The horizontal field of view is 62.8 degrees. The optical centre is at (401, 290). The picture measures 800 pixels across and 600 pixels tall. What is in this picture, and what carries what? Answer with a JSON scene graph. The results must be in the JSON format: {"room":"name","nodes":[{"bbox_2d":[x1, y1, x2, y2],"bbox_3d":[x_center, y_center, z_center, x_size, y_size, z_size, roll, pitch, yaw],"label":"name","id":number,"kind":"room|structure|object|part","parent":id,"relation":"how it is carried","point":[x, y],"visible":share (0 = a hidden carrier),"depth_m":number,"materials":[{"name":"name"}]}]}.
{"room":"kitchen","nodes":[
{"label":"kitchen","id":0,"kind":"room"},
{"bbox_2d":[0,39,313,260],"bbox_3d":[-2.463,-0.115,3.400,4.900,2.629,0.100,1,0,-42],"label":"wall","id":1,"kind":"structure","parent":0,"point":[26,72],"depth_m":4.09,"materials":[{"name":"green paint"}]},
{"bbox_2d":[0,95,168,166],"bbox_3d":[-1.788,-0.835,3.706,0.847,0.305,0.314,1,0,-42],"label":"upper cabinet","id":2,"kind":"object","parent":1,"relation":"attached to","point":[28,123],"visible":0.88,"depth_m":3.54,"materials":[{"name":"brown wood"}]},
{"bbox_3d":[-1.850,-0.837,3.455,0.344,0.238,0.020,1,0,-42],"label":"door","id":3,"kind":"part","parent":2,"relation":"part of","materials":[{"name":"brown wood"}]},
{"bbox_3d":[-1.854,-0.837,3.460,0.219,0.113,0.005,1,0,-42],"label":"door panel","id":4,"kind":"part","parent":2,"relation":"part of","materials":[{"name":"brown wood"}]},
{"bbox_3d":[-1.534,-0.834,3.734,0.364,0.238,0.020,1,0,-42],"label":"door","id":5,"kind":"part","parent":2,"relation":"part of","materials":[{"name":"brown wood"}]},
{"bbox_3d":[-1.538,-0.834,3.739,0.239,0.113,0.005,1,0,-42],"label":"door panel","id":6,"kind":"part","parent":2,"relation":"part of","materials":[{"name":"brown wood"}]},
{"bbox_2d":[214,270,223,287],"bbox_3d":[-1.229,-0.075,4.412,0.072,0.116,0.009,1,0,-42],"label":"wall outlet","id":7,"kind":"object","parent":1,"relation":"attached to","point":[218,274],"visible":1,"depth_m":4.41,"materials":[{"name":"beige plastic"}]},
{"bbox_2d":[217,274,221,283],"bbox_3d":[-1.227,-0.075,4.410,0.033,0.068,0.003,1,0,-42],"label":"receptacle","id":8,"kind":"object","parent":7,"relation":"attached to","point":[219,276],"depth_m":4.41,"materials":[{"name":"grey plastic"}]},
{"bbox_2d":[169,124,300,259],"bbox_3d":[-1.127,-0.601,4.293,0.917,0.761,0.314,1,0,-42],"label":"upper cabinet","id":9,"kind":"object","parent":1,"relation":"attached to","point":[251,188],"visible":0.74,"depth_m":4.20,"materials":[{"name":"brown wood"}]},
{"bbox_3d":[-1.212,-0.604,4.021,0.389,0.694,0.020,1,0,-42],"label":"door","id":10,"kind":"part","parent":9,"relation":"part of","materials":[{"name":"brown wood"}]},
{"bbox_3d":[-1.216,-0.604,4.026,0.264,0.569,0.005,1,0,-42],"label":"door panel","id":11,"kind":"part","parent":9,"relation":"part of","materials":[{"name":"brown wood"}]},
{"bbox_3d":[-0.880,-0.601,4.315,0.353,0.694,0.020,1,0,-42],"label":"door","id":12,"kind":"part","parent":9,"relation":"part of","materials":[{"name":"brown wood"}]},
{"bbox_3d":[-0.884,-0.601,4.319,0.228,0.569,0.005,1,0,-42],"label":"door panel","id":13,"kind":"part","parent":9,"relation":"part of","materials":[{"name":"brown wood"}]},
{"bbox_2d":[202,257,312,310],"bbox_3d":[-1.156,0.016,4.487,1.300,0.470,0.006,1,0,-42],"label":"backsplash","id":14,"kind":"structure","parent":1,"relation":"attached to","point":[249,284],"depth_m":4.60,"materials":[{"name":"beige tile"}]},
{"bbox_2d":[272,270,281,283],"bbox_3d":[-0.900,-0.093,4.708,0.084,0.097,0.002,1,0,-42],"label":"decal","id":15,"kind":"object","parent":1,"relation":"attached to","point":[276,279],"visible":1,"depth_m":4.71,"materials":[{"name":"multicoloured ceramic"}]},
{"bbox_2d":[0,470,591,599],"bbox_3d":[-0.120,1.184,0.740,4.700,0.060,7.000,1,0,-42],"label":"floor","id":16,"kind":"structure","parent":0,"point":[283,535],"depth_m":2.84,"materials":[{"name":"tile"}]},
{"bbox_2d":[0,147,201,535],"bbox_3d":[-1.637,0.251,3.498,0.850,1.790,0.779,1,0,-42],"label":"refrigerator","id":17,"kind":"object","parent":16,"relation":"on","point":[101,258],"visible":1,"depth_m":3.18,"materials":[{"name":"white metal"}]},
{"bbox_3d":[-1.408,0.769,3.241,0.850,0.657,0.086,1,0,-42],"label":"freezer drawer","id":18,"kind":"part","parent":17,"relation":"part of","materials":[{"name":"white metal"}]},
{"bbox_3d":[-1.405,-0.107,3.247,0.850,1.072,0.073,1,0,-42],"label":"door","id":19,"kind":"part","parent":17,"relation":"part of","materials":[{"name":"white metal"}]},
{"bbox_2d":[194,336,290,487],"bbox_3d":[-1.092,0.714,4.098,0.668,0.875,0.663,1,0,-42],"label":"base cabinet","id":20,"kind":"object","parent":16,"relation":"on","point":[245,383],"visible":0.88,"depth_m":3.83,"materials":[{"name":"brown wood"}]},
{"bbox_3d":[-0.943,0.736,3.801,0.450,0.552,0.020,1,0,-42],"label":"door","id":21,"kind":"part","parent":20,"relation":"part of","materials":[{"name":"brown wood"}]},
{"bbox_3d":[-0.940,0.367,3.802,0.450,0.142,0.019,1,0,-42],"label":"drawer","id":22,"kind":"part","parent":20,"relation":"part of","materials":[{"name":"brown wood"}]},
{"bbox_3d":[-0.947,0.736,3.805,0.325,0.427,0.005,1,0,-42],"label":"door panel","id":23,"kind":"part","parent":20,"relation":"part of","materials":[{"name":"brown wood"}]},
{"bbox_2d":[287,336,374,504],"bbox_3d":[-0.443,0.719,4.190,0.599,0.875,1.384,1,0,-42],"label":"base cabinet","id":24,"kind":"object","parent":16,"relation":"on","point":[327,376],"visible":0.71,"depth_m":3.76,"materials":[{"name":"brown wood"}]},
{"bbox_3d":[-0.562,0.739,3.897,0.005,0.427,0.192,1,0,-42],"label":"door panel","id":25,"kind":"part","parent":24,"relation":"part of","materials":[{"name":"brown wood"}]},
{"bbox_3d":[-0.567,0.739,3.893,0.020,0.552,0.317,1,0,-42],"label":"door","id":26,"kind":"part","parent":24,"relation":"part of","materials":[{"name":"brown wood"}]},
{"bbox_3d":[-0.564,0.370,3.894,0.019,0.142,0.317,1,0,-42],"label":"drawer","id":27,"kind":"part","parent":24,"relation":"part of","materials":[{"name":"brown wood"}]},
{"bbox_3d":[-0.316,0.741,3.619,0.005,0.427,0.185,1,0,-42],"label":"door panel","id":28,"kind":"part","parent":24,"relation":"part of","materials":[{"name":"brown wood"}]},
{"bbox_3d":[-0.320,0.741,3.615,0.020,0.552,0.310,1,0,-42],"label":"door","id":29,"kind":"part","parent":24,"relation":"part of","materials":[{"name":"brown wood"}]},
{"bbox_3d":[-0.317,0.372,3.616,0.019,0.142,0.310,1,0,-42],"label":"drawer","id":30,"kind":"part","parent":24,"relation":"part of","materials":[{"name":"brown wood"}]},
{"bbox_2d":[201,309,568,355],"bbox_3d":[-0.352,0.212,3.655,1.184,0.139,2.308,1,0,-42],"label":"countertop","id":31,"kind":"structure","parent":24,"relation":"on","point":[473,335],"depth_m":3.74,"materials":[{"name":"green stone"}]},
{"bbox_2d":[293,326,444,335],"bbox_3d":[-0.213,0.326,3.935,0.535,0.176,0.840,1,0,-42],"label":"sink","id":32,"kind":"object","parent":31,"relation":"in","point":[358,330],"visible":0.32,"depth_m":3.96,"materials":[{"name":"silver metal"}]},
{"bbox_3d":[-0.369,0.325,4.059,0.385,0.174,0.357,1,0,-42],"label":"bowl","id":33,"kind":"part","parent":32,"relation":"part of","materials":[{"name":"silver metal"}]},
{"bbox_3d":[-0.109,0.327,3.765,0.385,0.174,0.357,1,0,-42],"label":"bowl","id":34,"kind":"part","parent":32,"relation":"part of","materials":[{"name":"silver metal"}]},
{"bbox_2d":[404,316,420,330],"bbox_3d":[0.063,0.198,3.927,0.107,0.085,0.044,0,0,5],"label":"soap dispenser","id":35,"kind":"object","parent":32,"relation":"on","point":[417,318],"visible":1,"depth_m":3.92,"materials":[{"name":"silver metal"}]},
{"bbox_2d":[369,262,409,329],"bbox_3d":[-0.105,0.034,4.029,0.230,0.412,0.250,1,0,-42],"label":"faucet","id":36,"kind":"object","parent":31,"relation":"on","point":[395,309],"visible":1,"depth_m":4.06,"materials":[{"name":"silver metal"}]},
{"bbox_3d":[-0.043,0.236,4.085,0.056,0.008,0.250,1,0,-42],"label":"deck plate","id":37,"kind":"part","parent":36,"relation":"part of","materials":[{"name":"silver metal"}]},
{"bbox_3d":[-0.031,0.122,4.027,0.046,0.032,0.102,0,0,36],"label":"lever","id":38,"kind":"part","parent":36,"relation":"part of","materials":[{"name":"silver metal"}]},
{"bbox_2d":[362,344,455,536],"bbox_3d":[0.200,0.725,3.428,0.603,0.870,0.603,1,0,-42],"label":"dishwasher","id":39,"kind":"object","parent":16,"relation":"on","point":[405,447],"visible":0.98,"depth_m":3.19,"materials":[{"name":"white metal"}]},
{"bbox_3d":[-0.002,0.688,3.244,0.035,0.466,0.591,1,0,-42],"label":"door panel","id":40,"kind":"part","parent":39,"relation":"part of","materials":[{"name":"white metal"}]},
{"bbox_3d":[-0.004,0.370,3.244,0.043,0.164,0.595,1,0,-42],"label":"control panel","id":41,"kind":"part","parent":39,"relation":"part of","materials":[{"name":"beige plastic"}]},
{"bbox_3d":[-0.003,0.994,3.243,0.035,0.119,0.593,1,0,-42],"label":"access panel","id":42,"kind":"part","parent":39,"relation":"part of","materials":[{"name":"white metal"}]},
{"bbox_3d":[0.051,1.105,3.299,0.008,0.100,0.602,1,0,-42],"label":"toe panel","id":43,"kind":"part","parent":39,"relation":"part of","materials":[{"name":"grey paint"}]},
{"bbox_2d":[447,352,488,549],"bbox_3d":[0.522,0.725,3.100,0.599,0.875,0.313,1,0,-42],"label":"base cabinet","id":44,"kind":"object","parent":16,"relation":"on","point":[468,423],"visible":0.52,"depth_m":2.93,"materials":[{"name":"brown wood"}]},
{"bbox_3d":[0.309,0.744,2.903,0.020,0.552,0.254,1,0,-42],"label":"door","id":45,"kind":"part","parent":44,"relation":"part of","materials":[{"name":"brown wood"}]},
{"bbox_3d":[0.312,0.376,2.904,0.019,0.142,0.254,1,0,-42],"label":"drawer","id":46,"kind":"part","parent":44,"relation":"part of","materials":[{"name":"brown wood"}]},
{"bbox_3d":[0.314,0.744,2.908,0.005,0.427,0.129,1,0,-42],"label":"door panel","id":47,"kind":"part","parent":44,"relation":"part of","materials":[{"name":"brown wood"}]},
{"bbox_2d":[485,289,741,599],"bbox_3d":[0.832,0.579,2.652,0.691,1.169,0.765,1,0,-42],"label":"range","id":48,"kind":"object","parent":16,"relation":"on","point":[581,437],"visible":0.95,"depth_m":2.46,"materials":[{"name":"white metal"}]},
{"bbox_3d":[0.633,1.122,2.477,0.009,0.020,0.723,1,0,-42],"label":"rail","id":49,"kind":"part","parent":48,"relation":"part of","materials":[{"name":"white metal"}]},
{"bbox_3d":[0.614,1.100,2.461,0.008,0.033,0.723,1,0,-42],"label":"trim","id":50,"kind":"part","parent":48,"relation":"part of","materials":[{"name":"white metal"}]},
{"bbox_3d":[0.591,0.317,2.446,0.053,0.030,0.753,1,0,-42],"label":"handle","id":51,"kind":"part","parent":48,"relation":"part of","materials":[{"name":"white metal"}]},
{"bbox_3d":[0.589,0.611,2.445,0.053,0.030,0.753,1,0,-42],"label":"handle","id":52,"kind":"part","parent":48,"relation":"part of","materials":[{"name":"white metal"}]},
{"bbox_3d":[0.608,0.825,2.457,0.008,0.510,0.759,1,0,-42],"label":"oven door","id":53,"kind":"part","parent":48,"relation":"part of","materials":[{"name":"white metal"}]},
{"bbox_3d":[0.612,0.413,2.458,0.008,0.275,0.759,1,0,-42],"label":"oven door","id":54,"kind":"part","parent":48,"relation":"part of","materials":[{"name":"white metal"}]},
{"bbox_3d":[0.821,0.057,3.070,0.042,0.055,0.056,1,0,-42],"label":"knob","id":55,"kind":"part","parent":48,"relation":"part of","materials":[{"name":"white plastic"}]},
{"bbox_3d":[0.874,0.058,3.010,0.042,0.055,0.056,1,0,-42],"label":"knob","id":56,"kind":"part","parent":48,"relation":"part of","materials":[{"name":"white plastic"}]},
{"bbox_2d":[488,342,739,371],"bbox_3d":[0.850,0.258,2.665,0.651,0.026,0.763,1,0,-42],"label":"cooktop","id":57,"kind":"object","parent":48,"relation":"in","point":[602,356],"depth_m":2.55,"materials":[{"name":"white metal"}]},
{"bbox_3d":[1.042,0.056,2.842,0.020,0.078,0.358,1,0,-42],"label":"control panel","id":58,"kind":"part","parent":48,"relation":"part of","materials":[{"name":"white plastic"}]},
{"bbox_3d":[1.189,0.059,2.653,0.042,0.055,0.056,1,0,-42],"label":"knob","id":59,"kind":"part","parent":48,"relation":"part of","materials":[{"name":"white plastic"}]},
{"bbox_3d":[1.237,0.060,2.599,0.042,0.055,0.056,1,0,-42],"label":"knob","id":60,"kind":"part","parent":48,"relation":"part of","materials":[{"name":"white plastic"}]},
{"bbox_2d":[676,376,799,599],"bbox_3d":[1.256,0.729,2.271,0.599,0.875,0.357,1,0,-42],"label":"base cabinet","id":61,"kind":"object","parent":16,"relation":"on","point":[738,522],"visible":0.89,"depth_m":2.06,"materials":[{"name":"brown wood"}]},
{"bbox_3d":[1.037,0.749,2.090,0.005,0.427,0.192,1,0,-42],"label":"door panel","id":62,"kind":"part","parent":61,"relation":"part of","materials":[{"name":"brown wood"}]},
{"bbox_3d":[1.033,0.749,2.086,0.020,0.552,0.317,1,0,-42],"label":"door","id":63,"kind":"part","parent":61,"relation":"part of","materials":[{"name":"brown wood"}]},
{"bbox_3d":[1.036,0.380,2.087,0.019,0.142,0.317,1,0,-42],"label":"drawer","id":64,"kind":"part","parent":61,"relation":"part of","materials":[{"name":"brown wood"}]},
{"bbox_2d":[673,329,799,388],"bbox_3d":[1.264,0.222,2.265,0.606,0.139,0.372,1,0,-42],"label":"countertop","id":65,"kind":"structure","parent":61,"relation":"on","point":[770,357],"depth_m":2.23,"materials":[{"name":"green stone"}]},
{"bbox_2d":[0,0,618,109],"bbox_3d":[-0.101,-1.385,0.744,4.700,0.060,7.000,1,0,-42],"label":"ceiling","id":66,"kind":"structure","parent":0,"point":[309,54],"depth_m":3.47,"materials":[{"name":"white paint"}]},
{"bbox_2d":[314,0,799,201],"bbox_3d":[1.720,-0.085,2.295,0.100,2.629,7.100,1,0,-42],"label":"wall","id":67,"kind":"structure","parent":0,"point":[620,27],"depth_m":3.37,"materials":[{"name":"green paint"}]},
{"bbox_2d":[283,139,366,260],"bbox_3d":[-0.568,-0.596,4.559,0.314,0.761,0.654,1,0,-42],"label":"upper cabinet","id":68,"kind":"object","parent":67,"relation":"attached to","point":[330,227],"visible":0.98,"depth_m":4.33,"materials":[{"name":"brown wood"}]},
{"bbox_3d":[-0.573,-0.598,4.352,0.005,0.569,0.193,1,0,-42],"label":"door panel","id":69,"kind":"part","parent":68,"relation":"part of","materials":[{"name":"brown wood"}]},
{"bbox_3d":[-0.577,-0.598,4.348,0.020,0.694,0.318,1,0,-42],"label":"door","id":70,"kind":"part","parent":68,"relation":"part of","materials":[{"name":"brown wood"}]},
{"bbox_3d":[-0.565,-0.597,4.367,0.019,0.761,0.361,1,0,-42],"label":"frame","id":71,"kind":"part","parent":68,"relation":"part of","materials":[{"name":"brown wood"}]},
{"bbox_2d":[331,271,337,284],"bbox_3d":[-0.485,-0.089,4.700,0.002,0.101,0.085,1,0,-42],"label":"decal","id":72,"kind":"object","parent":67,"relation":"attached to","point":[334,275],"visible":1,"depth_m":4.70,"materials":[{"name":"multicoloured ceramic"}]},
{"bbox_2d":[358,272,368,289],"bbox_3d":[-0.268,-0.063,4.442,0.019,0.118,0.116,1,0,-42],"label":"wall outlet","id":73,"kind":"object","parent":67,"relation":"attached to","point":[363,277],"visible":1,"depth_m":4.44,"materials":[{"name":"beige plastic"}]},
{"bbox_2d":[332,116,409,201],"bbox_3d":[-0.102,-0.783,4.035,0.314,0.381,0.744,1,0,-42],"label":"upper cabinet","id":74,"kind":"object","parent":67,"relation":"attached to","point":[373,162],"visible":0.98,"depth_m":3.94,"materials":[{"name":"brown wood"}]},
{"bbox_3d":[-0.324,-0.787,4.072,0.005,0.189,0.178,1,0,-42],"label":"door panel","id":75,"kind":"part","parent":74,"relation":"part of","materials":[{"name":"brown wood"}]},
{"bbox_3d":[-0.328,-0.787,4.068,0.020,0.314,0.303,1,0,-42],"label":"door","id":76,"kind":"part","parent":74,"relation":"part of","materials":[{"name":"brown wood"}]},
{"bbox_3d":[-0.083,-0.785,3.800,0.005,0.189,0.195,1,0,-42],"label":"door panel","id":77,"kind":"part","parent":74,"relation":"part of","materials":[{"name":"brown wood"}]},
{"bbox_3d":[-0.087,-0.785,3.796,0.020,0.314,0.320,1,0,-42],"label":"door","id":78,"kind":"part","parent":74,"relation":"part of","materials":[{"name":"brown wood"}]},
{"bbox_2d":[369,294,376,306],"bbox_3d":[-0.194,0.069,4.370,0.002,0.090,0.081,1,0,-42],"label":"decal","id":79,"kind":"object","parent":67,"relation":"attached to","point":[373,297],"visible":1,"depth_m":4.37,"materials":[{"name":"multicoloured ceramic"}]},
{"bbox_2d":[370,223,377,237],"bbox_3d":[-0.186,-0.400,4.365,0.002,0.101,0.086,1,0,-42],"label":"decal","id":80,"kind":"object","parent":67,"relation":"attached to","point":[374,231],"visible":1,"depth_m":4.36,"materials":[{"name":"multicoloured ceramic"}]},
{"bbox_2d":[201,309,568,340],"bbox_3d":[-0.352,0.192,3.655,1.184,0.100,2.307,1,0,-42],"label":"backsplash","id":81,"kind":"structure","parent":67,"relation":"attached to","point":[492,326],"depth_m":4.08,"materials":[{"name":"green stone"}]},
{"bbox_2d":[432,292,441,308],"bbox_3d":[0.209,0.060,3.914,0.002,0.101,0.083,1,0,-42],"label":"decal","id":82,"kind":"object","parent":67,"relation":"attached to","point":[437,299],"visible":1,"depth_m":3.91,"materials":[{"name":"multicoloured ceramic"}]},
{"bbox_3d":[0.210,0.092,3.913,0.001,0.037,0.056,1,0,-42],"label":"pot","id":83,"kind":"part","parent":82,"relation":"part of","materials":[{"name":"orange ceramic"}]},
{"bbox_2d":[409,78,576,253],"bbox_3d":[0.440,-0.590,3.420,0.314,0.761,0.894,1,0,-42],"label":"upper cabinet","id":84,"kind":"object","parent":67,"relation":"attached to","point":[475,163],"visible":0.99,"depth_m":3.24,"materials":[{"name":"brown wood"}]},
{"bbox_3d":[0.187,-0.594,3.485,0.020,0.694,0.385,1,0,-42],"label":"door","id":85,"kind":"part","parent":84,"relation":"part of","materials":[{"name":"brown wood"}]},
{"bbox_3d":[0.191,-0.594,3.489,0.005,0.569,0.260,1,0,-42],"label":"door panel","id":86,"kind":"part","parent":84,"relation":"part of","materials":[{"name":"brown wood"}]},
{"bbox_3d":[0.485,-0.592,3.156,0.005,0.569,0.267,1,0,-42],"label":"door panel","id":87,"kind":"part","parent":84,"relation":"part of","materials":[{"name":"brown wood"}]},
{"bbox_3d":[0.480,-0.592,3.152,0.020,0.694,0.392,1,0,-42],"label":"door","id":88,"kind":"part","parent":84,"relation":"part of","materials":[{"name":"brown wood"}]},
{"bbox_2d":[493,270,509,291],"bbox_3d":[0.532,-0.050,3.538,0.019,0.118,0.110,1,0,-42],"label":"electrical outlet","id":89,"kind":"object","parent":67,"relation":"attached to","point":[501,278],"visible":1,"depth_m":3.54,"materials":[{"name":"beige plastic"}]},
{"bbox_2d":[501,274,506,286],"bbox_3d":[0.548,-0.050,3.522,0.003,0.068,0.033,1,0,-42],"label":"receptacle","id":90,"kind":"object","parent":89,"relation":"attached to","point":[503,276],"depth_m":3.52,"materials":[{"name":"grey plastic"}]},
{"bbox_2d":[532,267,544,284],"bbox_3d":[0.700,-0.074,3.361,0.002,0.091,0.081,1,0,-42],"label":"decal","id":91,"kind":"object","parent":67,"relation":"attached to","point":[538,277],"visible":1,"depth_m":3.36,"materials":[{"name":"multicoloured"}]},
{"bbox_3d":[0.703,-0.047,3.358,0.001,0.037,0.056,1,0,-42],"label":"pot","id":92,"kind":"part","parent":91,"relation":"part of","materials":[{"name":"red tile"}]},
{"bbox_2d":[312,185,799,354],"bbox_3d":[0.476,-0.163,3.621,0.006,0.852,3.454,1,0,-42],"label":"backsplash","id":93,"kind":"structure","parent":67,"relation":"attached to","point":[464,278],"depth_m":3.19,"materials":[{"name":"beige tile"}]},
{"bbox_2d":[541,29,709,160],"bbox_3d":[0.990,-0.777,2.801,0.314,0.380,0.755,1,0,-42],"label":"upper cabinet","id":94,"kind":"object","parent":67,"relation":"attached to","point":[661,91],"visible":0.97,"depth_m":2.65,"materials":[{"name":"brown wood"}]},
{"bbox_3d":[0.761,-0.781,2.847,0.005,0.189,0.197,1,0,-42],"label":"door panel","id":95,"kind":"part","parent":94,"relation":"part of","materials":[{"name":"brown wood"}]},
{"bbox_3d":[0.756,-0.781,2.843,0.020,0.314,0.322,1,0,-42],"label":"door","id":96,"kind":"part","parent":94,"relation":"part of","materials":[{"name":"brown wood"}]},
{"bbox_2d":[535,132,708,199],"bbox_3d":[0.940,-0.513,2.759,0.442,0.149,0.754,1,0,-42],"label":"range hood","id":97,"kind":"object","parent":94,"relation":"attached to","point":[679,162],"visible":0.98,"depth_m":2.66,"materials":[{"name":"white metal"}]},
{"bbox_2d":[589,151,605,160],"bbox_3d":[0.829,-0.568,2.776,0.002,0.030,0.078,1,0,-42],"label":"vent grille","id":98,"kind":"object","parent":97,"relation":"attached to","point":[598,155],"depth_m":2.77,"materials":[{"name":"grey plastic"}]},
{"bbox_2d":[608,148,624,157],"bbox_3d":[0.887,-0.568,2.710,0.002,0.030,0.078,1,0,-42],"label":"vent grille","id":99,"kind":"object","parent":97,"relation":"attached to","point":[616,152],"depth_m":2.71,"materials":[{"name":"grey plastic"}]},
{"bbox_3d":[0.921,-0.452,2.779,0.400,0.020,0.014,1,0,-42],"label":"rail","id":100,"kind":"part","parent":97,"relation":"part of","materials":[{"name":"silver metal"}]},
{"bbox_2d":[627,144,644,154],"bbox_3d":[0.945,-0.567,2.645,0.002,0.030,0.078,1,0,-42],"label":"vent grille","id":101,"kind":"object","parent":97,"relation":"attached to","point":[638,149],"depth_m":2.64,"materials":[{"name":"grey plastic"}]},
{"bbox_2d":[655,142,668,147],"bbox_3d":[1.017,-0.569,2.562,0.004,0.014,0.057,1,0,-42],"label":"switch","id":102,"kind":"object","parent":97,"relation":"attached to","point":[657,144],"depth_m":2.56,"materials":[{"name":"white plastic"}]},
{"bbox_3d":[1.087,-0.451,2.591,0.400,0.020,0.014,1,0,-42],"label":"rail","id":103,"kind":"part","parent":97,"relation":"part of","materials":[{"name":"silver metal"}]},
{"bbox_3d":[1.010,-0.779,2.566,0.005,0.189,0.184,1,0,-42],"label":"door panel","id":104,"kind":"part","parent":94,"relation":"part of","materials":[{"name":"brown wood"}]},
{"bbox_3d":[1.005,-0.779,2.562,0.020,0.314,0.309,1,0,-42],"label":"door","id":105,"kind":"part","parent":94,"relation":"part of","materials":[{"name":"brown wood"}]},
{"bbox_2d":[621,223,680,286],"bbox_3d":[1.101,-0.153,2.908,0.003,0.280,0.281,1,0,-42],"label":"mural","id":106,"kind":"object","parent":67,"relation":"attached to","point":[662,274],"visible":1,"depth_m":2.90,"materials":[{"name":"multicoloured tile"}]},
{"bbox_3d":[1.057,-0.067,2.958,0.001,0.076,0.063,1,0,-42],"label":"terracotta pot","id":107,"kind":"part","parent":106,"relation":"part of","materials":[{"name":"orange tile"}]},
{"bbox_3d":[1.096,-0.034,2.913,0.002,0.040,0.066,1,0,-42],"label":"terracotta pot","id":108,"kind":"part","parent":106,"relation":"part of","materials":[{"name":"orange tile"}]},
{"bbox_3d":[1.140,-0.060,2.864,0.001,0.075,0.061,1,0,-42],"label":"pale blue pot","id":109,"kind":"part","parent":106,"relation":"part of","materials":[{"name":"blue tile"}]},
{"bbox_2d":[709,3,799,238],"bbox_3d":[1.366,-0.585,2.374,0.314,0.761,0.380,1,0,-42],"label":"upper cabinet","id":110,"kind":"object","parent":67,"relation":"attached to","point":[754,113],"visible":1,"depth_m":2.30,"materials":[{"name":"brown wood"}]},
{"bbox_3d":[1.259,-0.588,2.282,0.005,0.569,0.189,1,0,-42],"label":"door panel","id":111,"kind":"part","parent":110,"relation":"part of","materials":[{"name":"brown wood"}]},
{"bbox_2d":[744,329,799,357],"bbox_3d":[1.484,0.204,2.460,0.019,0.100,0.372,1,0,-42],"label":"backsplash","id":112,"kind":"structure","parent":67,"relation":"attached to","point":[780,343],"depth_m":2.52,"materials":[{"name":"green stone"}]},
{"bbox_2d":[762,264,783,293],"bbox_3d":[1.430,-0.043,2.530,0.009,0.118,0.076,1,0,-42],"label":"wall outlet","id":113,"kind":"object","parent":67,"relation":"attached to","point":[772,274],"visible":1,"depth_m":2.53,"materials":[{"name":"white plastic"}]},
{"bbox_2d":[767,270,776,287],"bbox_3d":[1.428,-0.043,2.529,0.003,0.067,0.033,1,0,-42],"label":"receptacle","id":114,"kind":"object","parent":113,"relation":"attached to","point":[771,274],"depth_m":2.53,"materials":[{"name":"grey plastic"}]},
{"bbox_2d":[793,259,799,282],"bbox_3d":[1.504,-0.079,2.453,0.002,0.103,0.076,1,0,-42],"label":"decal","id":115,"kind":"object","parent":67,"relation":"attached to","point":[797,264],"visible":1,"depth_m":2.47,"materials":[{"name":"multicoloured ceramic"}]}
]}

--

DIRECTIONS: Only lines that contain the string "countertop" count; pick each one out of the records and copy it.

SOLUTION FOR THIS PROBLEM:
{"bbox_2d":[201,309,568,355],"bbox_3d":[-0.352,0.212,3.655,1.184,0.139,2.308,1,0,-42],"label":"countertop","id":31,"kind":"structure","parent":24,"relation":"on","point":[473,335],"depth_m":3.74,"materials":[{"name":"green stone"}]},
{"bbox_2d":[673,329,799,388],"bbox_3d":[1.264,0.222,2.265,0.606,0.139,0.372,1,0,-42],"label":"countertop","id":65,"kind":"structure","parent":61,"relation":"on","point":[770,357],"depth_m":2.23,"materials":[{"name":"green stone"}]},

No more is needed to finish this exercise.